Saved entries
= Beginning of Section =
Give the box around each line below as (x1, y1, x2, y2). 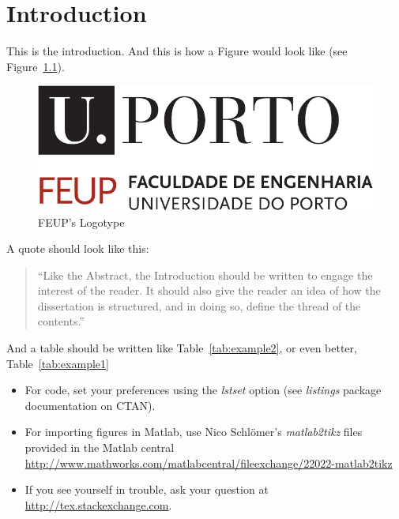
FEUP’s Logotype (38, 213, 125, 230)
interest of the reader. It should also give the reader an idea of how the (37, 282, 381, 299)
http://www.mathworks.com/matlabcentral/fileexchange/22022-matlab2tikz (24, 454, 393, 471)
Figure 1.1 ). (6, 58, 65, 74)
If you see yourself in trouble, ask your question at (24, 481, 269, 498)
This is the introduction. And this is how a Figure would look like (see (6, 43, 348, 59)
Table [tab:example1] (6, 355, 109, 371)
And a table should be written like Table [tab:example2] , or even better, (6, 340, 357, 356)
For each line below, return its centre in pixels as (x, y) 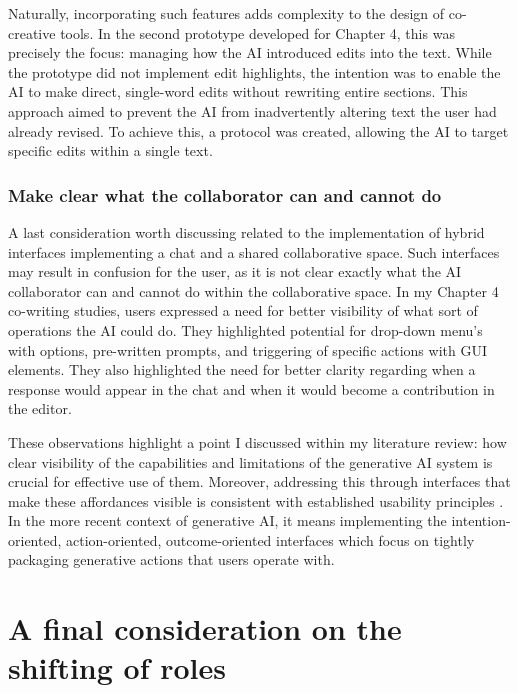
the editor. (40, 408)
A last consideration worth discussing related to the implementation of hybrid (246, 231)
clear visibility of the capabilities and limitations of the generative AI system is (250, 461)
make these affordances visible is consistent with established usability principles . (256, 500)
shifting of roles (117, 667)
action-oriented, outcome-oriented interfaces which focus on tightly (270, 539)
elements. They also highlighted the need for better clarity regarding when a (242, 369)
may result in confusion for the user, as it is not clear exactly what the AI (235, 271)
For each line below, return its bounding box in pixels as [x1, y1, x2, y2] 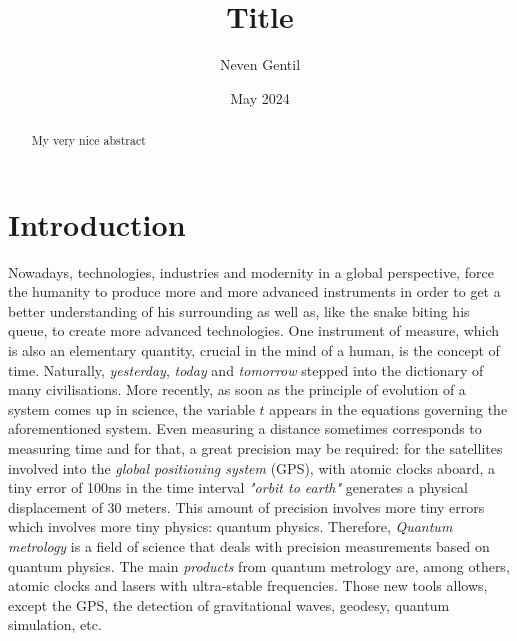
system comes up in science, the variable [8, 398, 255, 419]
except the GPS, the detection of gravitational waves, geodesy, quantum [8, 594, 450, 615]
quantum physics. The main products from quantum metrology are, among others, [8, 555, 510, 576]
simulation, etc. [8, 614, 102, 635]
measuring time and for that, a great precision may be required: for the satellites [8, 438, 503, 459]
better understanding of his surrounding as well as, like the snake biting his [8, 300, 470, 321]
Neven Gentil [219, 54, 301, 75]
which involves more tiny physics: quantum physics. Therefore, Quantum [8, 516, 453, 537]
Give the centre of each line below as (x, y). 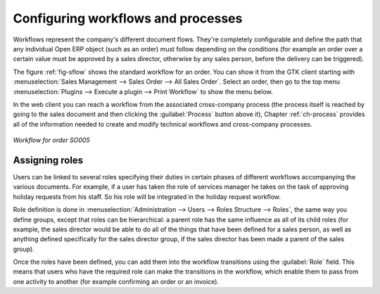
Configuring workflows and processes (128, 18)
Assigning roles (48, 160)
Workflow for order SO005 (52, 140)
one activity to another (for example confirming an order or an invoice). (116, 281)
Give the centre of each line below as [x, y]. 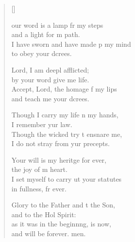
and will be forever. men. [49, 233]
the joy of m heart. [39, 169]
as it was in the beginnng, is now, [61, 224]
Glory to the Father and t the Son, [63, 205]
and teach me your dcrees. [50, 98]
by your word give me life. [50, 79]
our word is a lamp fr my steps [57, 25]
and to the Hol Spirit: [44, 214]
= End of Section =
= Beginning of Section =
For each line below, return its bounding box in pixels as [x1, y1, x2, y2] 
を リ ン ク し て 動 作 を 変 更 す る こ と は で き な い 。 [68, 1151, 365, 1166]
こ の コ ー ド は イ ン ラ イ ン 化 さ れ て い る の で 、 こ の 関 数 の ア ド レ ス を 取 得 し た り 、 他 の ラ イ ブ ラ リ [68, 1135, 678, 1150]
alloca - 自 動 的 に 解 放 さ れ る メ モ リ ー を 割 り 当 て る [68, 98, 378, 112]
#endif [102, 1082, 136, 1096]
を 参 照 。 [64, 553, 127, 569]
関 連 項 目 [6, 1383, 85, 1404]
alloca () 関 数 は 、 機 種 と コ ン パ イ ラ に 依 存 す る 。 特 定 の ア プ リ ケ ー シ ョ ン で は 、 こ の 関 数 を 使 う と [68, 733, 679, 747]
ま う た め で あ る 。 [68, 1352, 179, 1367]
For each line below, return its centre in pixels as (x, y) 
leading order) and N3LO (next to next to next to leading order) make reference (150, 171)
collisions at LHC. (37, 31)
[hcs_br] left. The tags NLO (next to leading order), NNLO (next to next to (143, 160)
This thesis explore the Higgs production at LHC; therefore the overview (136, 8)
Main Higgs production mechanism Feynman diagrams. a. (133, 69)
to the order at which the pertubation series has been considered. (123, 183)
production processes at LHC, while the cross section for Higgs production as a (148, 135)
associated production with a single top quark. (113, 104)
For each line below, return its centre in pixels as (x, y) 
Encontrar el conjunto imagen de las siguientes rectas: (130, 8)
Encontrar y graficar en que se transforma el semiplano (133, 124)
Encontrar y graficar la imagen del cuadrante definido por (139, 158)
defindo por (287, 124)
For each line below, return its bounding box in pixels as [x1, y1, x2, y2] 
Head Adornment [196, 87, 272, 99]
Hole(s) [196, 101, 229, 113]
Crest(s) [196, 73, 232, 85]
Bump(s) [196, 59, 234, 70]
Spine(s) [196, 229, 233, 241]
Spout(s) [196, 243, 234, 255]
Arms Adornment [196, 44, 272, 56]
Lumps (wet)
= End of Section =
= Beginning of Section =
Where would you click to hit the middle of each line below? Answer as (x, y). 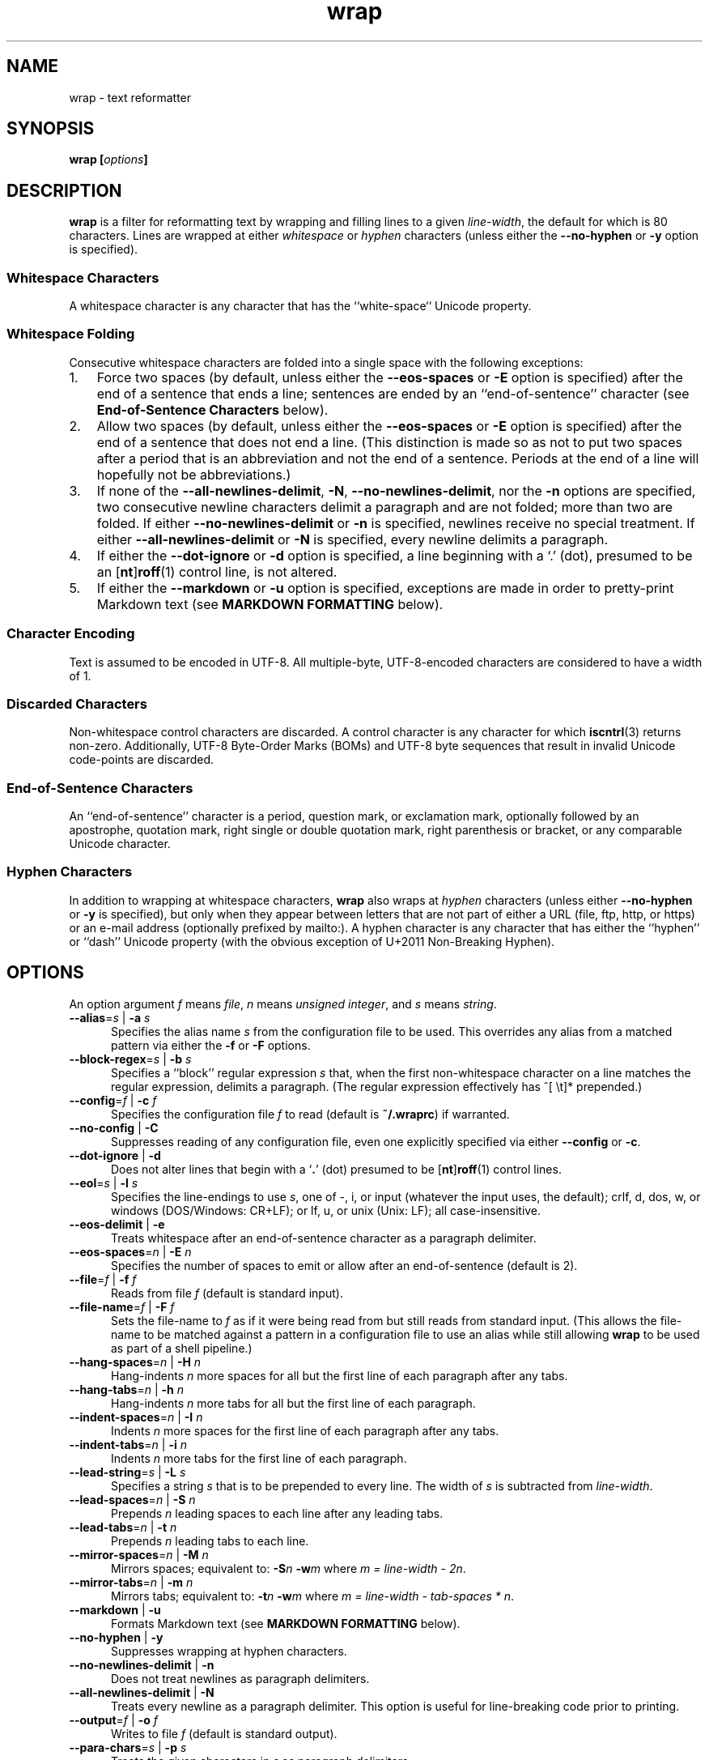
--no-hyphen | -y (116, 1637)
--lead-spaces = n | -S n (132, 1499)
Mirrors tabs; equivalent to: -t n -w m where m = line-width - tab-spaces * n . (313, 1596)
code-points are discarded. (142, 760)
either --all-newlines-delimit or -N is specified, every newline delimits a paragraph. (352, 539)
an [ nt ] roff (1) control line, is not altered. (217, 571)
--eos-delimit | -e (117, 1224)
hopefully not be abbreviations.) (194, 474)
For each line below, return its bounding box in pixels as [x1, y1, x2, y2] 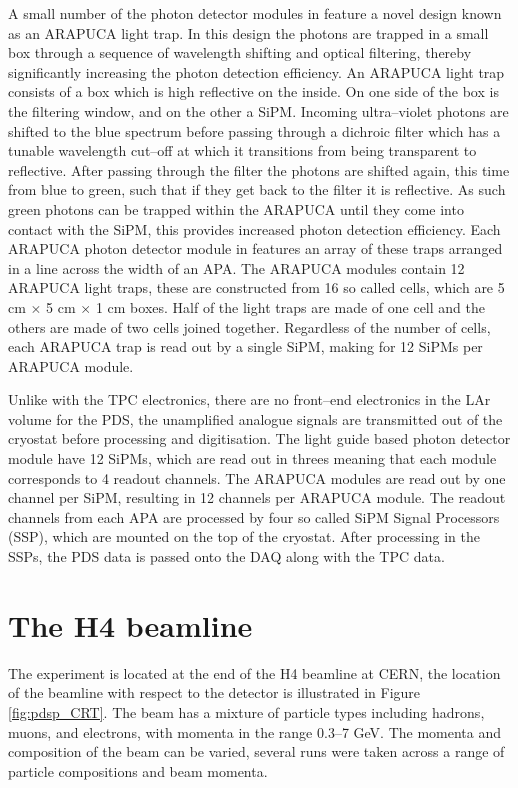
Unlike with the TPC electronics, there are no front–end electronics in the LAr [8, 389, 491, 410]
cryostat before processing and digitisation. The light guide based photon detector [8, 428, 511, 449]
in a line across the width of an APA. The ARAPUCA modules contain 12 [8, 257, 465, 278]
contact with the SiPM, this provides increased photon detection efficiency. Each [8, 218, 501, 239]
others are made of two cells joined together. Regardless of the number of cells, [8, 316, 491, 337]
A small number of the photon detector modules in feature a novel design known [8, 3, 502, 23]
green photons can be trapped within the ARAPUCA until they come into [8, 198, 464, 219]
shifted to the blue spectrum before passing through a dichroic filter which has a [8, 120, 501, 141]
= End of Section =
YOUR ASSIGNMENT => Reproduce verbatim the lines above, from the line with "Main Higgs production" through the line with "Lumps (wet)".

EXERCISE OUTPUT =>
Main Higgs production mechanism Feynman diagrams. a. (133, 69)
to the order at which the pertubation series has been considered. (123, 183)
production processes at LHC, while the cross section for Higgs production as a (148, 135)
associated production with a single top quark. (113, 104)
For each line below, return its centre in pixels as (x, y) 
Encontrar el conjunto imagen de las siguientes rectas: (130, 8)
Encontrar y graficar en que se transforma el semiplano (133, 124)
Encontrar y graficar la imagen del cuadrante definido por (139, 158)
defindo por (287, 124)
For each line below, return its bounding box in pixels as [x1, y1, x2, y2] 
Head Adornment [196, 87, 272, 99]
Hole(s) [196, 101, 229, 113]
Crest(s) [196, 73, 232, 85]
Bump(s) [196, 59, 234, 70]
Spine(s) [196, 229, 233, 241]
Spout(s) [196, 243, 234, 255]
Arms Adornment [196, 44, 272, 56]
Lumps (wet)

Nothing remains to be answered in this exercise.